◆ TASK TO COMPLETE ◆
All pictures are to be skipped; retype only the lines from the top of the entries through the line with "shape of the", both included.

◆ MATERIAL TO PROCESS ◆
_ _ _
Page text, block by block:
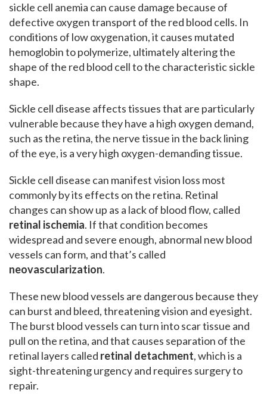
sickle cell anemia can cause damage because of
defective oxygen transport of the red blood cells. In
conditions of low oxygenation, it causes mutated
hemoglobin to polymerize, ultimately altering the
shape of the red blood cell to the characteristic sickle
shape.
Sickle cell disease affects tissues that are particularly
vulnerable because they have a high oxygen demand,
such as the retina, the nerve tissue in the back lining
of the eye, is a very high oxygen-demanding tissue.
Sickle cell disease can manifest vision loss most
commonly by its effects on the retina. Retinal
changes can show up as a lack of blood flow, called
retinal ischemia. If that condition becomes
widespread and severe enough, abnormal new blood
vessels can form, and that’s called
neovascularization.
These new blood vessels are dangerous because they
can burst and bleed, threatening vision and eyesight.
The burst blood vessels can turn into scar tissue and
pull on the retina, and that causes separation of the
retinal layers called retinal detachment, which is a
sight-threatening urgency and requires surgery to
repair.
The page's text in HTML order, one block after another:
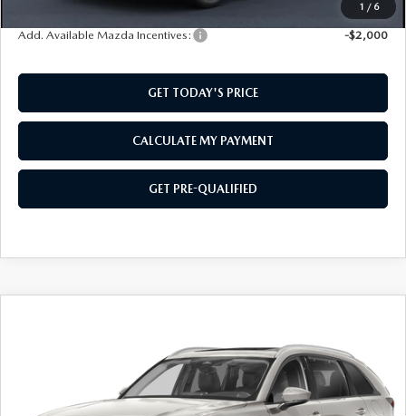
_ _ _
◆ OUTPUT FOR THIS TASK ◆
Page text, block by block:
sickle cell anemia can cause damage because of
defective oxygen transport of the red blood cells. In
conditions of low oxygenation, it causes mutated
hemoglobin to polymerize, ultimately altering the
shape of the red blood cell to the characteristic sickle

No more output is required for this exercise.